**Data to examine:**
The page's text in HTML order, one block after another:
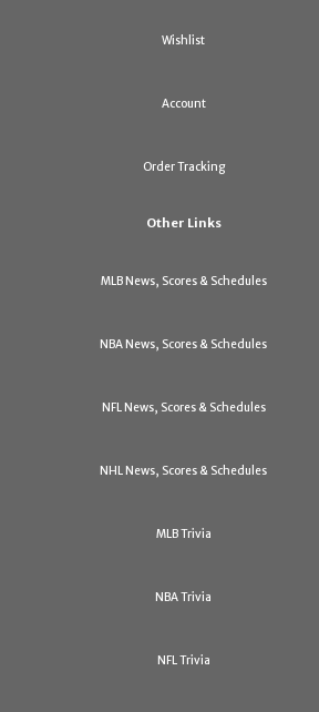
Wishlist
Account
Order Tracking
Other Links
MLB News, Scores & Schedules
NBA News, Scores & Schedules
NFL News, Scores & Schedules
NHL News, Scores & Schedules
MLB Trivia
NBA Trivia
NFL Trivia
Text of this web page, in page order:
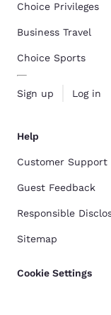
Choice Privileges
Business Travel
Choice Sports
Sign up Log in
Help
Customer Support
Guest Feedback
Responsible
Sitemap
Cookie Settings
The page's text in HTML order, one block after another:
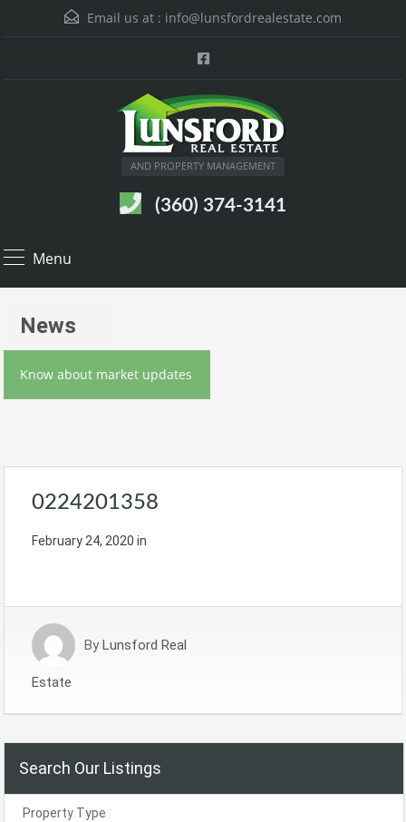
Email us at : info@lunsfordrealestate.com
AND PROPERTY MANAGEMENT
(360) 374-3141
Menu
News
Know about market updates
0224201358
February 24, 2020 in
By Lunsford Real
Estate
Search Our Listings
Property Type
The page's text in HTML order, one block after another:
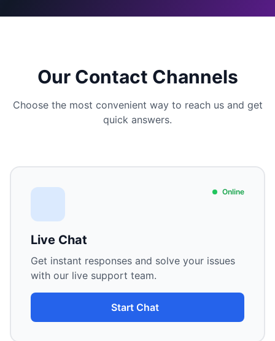
Our Contact Channels
Choose the most convenient way to reach us and get
quick answers.
Online
Live Chat
Get instant responses and solve your issues
with our live support team.
Start Chat
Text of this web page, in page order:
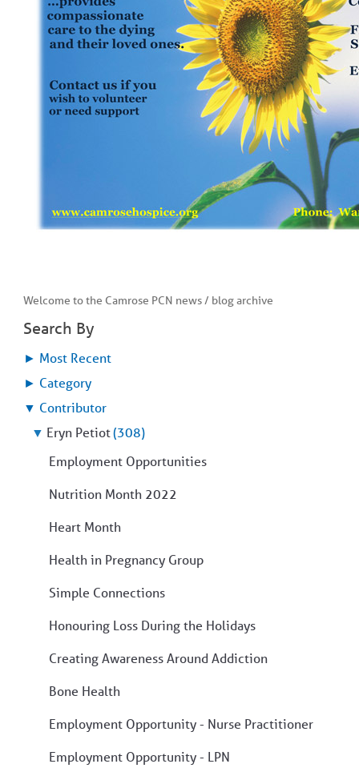
Welcome to the Camrose PCN news / blog archive
Search By
► Most Recent
► Category
▼ Contributor
▼ Eryn Petiot(308)
Employment Opportunities
Nutrition Month 2022
Heart Month
Health in Pregnancy Group
Simple Connections
Honouring Loss During the Holidays
Creating Awareness Around Addiction
Bone Health
Employment Opportunity - Nurse Practitioner
Employment Opportunity - LPN
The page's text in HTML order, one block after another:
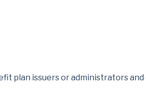
plan issuers or administrators
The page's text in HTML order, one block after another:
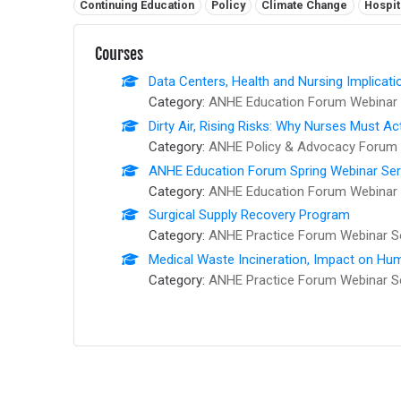
Continuing Education Policy Climate Change
Courses
Data Centers, Health and Nursing
Category: ANHE Education Forum Webinar
Dirty Air, Rising Risks: Why Nurses Must
Category: ANHE Policy & Advocacy Forum
ANHE Education Forum Spring Webinar
Category: ANHE Education Forum Webinar
Surgical Supply Recovery Program
Category: ANHE Practice Forum Webinar
Medical Waste Incineration, Impact on
Category: ANHE Practice Forum Webinar
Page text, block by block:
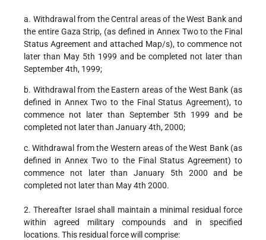
a. Withdrawal from the Central areas of the West Bank and
the entire Gaza Strip, (as defined in Annex Two to the Final
Status Agreement and attached Map/s), to commence not
later than May 5th 1999 and be completed not later than
September 4th, 1999;
b. Withdrawal from the Eastern areas of the West Bank (as
defined in Annex Two to the Final Status Agreement), to
commence not later than September 5th 1999 and be
completed not later than January 4th, 2000;
c. Withdrawal from the Western areas of the West Bank (as
defined in Annex Two to the Final Status Agreement) to
commence not later than January 5th 2000 and be
completed not later than May 4th 2000.
2. Thereafter Israel shall maintain a minimal residual force
within agreed military compounds and in specified
locations. This residual force will comprise:
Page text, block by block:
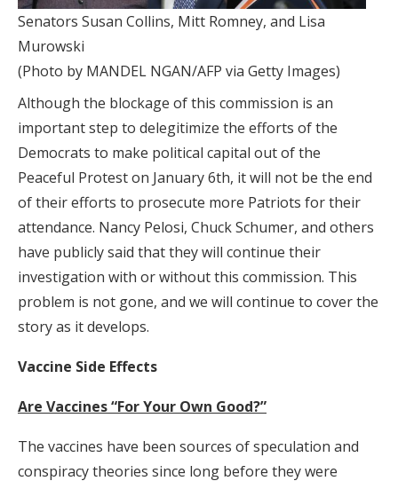
Senators Susan Collins, Mitt Romney, and Lisa
Murowski
(Photo by MANDEL NGAN/AFP via Getty Images)
Although the blockage of this commission is an
important step to delegitimize the efforts of the
Democrats to make political capital out of the
Peaceful Protest on January 6th, it will not be the end
of their efforts to prosecute more Patriots for their
attendance. Nancy Pelosi, Chuck Schumer, and others
have publicly said that they will continue their
investigation with or without this commission. This
problem is not gone, and we will continue to cover the
story as it develops.
Vaccine Side Effects
Are Vaccines “For Your Own Good?”
The vaccines have been sources of speculation and
conspiracy theories since long before they were
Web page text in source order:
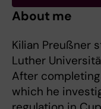
About me
Kilian Preußner
Luther
After
which he
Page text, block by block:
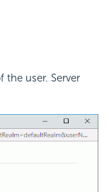
the user. Server
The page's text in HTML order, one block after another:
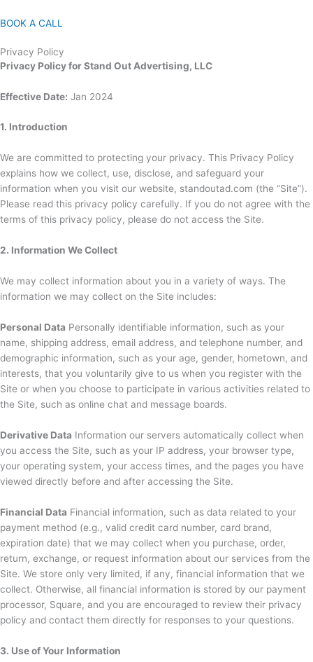
BOOK A CALL
Privacy Policy
Privacy Policy for Stand Out Advertising, LLC
Effective Date: Jan 2024
1. Introduction
We are committed to protecting your privacy. This Privacy Policy
explains how we collect, use, disclose, and safeguard your
information when you visit our website, standoutad.com (the “Site”).
Please read this privacy policy carefully. If you do not agree with the
terms of this privacy policy, please do not access the Site.
2. Information We Collect
We may collect information about you in a variety of ways. The
information we may collect on the Site includes:
Personal Data Personally identifiable information, such as your
name, shipping address, email address, and telephone number, and
demographic information, such as your age, gender, hometown, and
interests, that you voluntarily give to us when you register with the
Site or when you choose to participate in various activities related to
the Site, such as online chat and message boards.
Derivative Data Information our servers automatically collect when
you access the Site, such as your IP address, your browser type,
your operating system, your access times, and the pages you have
viewed directly before and after accessing the Site.
Financial Data Financial information, such as data related to your
payment method (e.g., valid credit card number, card brand,
expiration date) that we may collect when you purchase, order,
return, exchange, or request information about our services from the
Site. We store only very limited, if any, financial information that we
collect. Otherwise, all financial information is stored by our payment
processor, Square, and you are encouraged to review their privacy
policy and contact them directly for responses to your questions.
3. Use of Your Information
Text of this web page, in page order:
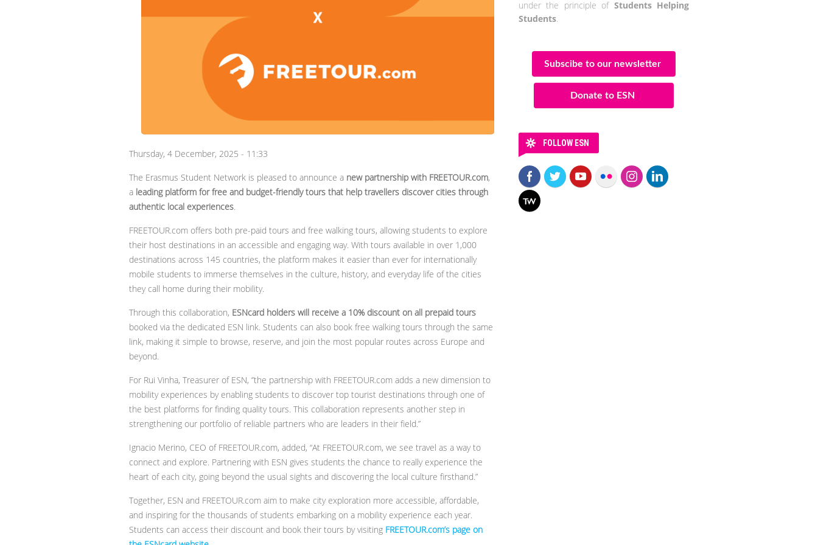
Thursday, 4 December, 2025 - 11:33
The Erasmus Student Network is pleased to announce a new partnership with FREETOUR.com,
a leading platform for free and budget-friendly tours that help travellers discover cities through
authentic local experiences.
FREETOUR.com offers both pre-paid tours and free walking tours, allowing students to explore
their host destinations in an accessible and engaging way. With tours available in over 1,000
destinations across 145 countries, the platform makes it easier than ever for internationally
mobile students to immerse themselves in the culture, history, and everyday life of the cities
they call home during their mobility.
Through this collaboration, ESNcard holders will receive a 10% discount on all prepaid tours
booked via the dedicated ESN link. Students can also book free walking tours through the same
link, making it simple to browse, reserve, and join the most popular routes across Europe and
beyond.
For Rui Vinha, Treasurer of ESN, ‘’the partnership with FREETOUR.com adds a new dimension to
mobility experiences by enabling students to discover top tourist destinations through one of
the best platforms for finding quality tours. This collaboration represents another step in
strengthening our portfolio of reliable partners who are leaders in their field.”
Ignacio Merino, CEO of FREETOUR.com, added, “At FREETOUR.com, we see travel as a way to
connect and explore. Partnering with ESN gives students the chance to really experience the
heart of each city, going beyond the usual sights and discovering the local culture firsthand.”
Together, ESN and FREETOUR.com aim to make city exploration more accessible, affordable,
and inspiring for the thousands of students embarking on a mobility experience each year.
Students can access their discount and book their tours by visiting FREETOUR.com’s page on
under the principle of Students Helping
Students.
Subscibe to our newsletter
Donate to ESN
FOLLOW ESN
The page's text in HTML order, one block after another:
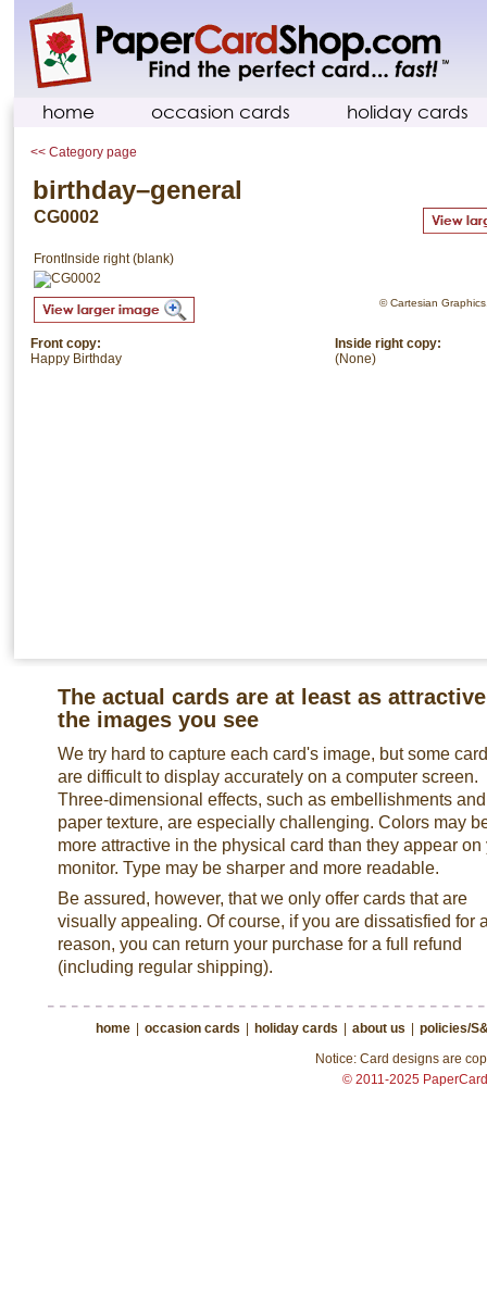
home occasion cards holiday cards
<< Category page
birthday–general
CG0002
FrontInside right (blank)
© Cartesian
Inside right copy:
(None)
Front copy:
Happy Birthday
The actual cards are at least as
the images you see
We try hard to capture each card's image, but some
are difficult to display accurately on a computer screen.
Three-dimensional effects, such as embellishments and
paper texture, are especially challenging. Colors may
more attractive in the physical card than they appear on
monitor. Type may be sharper and more readable.
Be assured, however, that we only offer cards that are
visually appealing. Of course, if you are dissatisfied for
reason, you can return your purchase for a full refund
(including regular shipping).
home occasion cards holiday cards about us
policies/
Notice: Card designs are
© 2011-2025
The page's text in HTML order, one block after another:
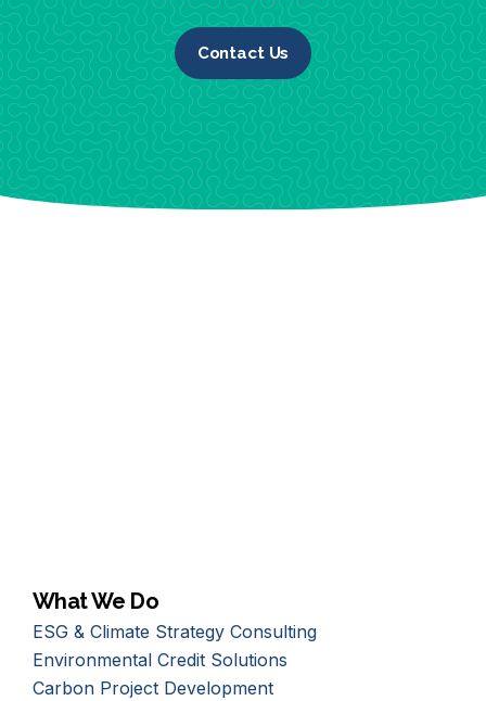
Contact Us
What We Do
ESG & Climate Strategy Consulting
Environmental Credit Solutions
Carbon Project Development
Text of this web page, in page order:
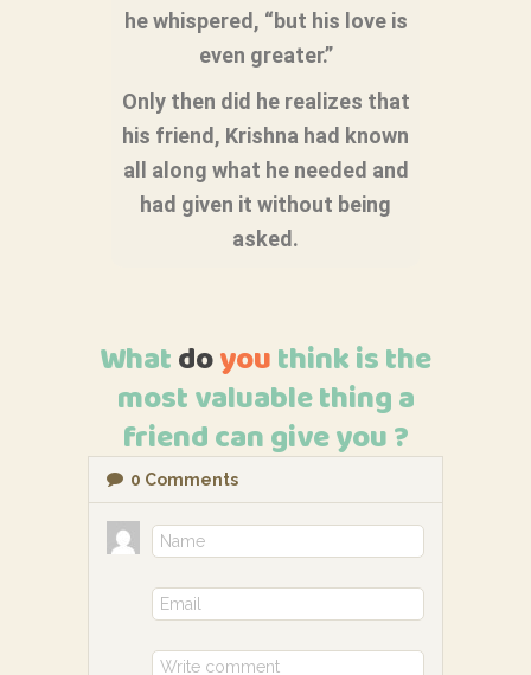
he whispered, “but his love is
even greater.”
Only then did he realizes that
his friend, Krishna had known
all along what he needed and
had given it without being
asked.
Whatdoyouthink is the
most valuable thing a
friend can give you ?
0 Comments
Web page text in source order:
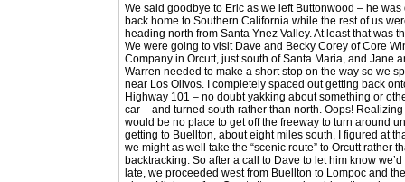
We said goodbye to Eric as we left Buttonwood – he was
back home to Southern California while the rest of us
heading north from Santa Ynez Valley. At least that was
We were going to visit Dave and Becky Corey of Core
Company in Orcutt, just south of Santa Maria, and Jane
Warren needed to make a short stop on the way so we
near Los Olivos. I completely spaced out getting back
Highway 101 – no doubt yakking about something or
car – and turned south rather than north. Oops!
would be no place to get off the freeway to turn around
getting to Buellton, about eight miles south, I figured at
we might as well take the “scenic route” to Orcutt rather
backtracking. So after a call to Dave to let him know
late, we proceeded west from Buellton to Lompoc and
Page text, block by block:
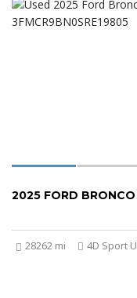
2025 FORD
28262 mi 4D Sport
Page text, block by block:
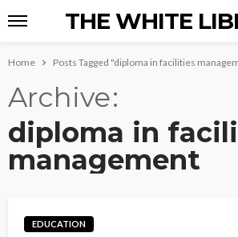
THE WHITE
Home Posts Tagged "diploma in facilities
Archive
diploma in
management
EDUCATION
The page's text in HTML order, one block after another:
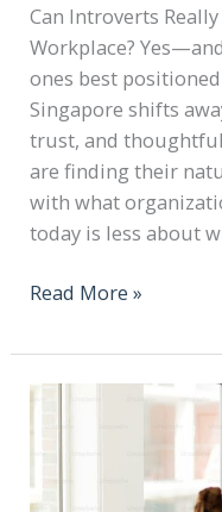
Can Introverts
Workplace?
ones best
Singapore shifts
trust, and
are finding their
with what
today is less about
Read More »
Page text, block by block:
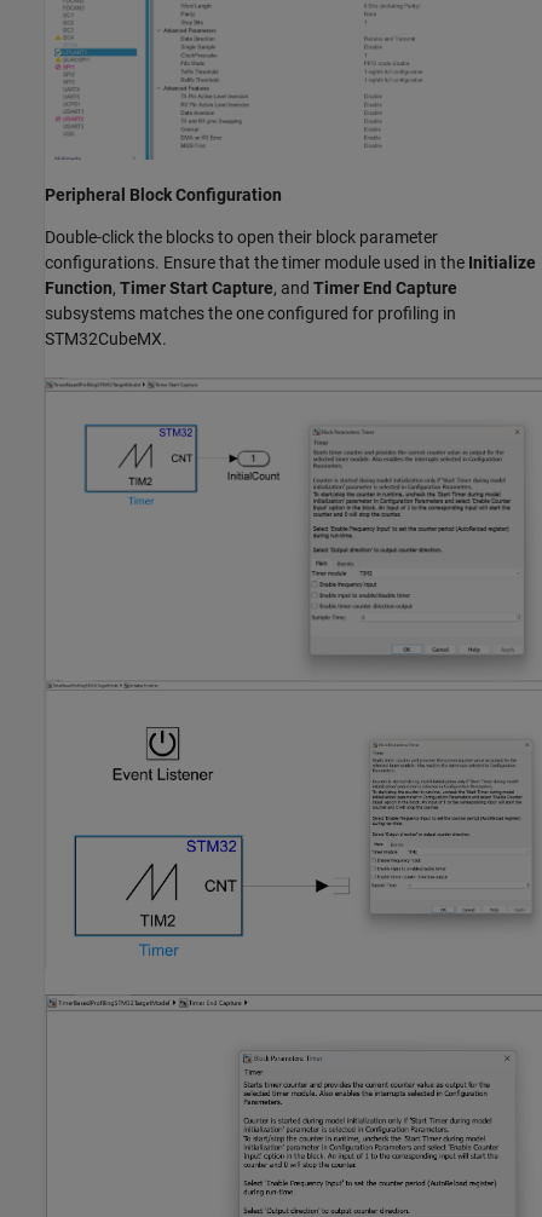
Peripheral Block Configuration
Double-click the blocks to open their block parameter
configurations. Ensure that the timer module used in the Initialize
Function, Timer Start Capture, and Timer End Capture
subsystems matches the one configured for profiling in
STM32CubeMX.
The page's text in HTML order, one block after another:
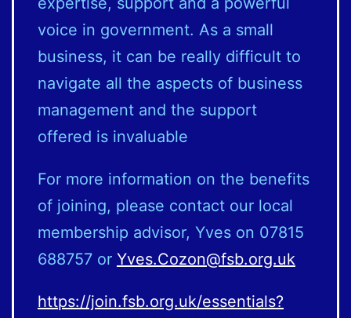
voice in government. As a small
business, it can be really difficult to
navigate all the aspects of business
management and the support
offered is invaluable
For more information on the benefits
of joining, please contact our local
membership advisor, Yves on 07815
688757 or Yves.Cozon@fsb.org.uk
https://join.fsb.org.uk/essentials?
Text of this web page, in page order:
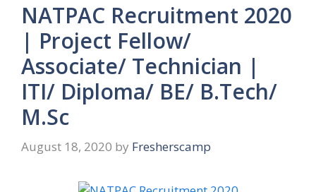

**Problem description:**
Tally the lines of the data that contain the string "Annex", and report nothing but the tally.

**Response area:**
3